Collection entries
───

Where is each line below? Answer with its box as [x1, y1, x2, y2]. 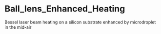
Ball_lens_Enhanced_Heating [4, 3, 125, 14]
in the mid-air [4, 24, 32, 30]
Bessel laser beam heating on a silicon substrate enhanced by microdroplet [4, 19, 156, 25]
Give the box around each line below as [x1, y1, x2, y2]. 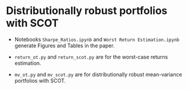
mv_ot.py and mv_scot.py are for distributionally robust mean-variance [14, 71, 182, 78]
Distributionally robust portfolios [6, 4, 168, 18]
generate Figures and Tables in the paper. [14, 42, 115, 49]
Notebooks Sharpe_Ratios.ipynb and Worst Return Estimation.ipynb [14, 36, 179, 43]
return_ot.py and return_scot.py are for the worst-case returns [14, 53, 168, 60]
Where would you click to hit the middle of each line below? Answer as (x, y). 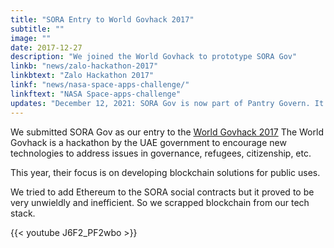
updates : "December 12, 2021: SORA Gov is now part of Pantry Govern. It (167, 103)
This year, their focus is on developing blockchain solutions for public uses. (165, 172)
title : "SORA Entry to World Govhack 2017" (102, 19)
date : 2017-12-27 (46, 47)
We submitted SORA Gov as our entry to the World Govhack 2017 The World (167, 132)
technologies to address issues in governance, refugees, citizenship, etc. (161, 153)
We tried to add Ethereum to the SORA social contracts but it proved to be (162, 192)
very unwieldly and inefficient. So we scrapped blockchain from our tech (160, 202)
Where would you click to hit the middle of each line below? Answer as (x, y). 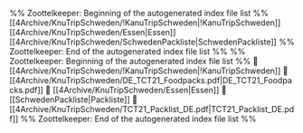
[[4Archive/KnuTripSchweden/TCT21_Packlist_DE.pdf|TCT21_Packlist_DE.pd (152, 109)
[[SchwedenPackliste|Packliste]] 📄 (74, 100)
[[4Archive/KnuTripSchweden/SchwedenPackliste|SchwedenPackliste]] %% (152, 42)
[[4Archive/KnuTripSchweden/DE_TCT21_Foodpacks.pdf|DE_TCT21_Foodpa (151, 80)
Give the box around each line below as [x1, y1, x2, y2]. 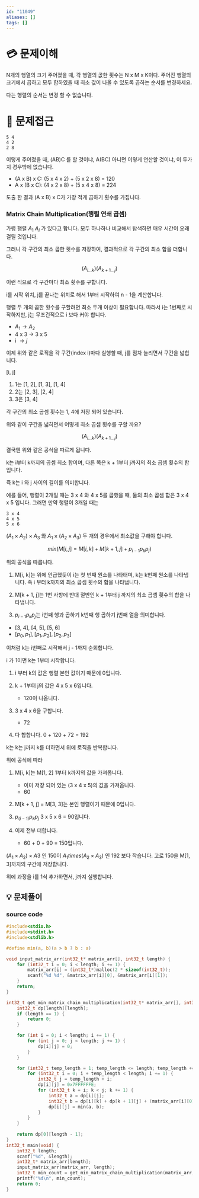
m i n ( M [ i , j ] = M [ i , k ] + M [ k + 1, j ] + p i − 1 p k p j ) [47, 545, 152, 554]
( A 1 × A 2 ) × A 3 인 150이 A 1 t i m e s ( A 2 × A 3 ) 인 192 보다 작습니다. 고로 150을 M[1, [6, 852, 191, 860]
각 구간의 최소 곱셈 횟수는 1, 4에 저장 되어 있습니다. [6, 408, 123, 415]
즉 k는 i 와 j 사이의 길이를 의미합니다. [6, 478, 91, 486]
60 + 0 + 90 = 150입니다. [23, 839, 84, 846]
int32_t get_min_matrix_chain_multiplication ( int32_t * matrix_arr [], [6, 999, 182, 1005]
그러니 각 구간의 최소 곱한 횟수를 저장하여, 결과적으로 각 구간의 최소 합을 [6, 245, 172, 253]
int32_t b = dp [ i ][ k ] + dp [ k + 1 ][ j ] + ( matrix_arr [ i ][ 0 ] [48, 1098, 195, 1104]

───

> _PROBLEM REQUIREMENTS_: This exercise asks for the data above to be given again exactly, without pictures.

> _OUTPUT OF THE TASK_:
Where is each line below? Answer with its box as [x1, y1, x2, y2]. 
Ball_lens_Enhanced_Heating [4, 3, 125, 14]
in the mid-air [4, 24, 32, 30]
Bessel laser beam heating on a silicon substrate enhanced by microdroplet [4, 19, 156, 25]
Give the box around each line below as [x1, y1, x2, y2]. 
mv_ot.py and mv_scot.py are for distributionally robust mean-variance [14, 71, 182, 78]
Distributionally robust portfolios [6, 4, 168, 18]
generate Figures and Tables in the paper. [14, 42, 115, 49]
Notebooks Sharpe_Ratios.ipynb and Worst Return Estimation.ipynb [14, 36, 179, 43]
return_ot.py and return_scot.py are for the worst-case returns [14, 53, 168, 60]
Where would you click to hit the middle of each line below? Answer as (x, y). 
updates : "December 12, 2021: SORA Gov is now part of Pantry Govern. It (167, 103)
This year, their focus is on developing blockchain solutions for public uses. (165, 172)
title : "SORA Entry to World Govhack 2017" (102, 19)
date : 2017-12-27 (46, 47)
We submitted SORA Gov as our entry to the World Govhack 2017 The World (167, 132)
technologies to address issues in governance, refugees, citizenship, etc. (161, 153)
We tried to add Ethereum to the SORA social contracts but it proved to be (162, 192)
very unwieldly and inefficient. So we scrapped blockchain from our tech (160, 202)
Where would you click to hit the middle of each line below? Answer as (x, y). 
[[4Archive/KnuTripSchweden/TCT21_Packlist_DE.pdf|TCT21_Packlist_DE.pd (152, 109)
[[SchwedenPackliste|Packliste]] 📄 (74, 100)
[[4Archive/KnuTripSchweden/SchwedenPackliste|SchwedenPackliste]] %% (152, 42)
[[4Archive/KnuTripSchweden/DE_TCT21_Foodpacks.pdf|DE_TCT21_Foodpa (151, 80)
Give the box around each line below as [x1, y1, x2, y2]. 
m i n ( M [ i , j ] = M [ i , k ] + M [ k + 1, j ] + p i − 1 p k p j ) [47, 545, 152, 554]
( A 1 × A 2 ) × A 3 인 150이 A 1 t i m e s ( A 2 × A 3 ) 인 192 보다 작습니다. 고로 150을 M[1, [6, 852, 191, 860]
각 구간의 최소 곱셈 횟수는 1, 4에 저장 되어 있습니다. [6, 408, 123, 415]
즉 k는 i 와 j 사이의 길이를 의미합니다. [6, 478, 91, 486]
60 + 0 + 90 = 150입니다. [23, 839, 84, 846]
int32_t get_min_matrix_chain_multiplication ( int32_t * matrix_arr [], [6, 999, 182, 1005]
그러니 각 구간의 최소 곱한 횟수를 저장하여, 결과적으로 각 구간의 최소 합을 [6, 245, 172, 253]
int32_t b = dp [ i ][ k ] + dp [ k + 1 ][ j ] + ( matrix_arr [ i ][ 0 ] [48, 1098, 195, 1104]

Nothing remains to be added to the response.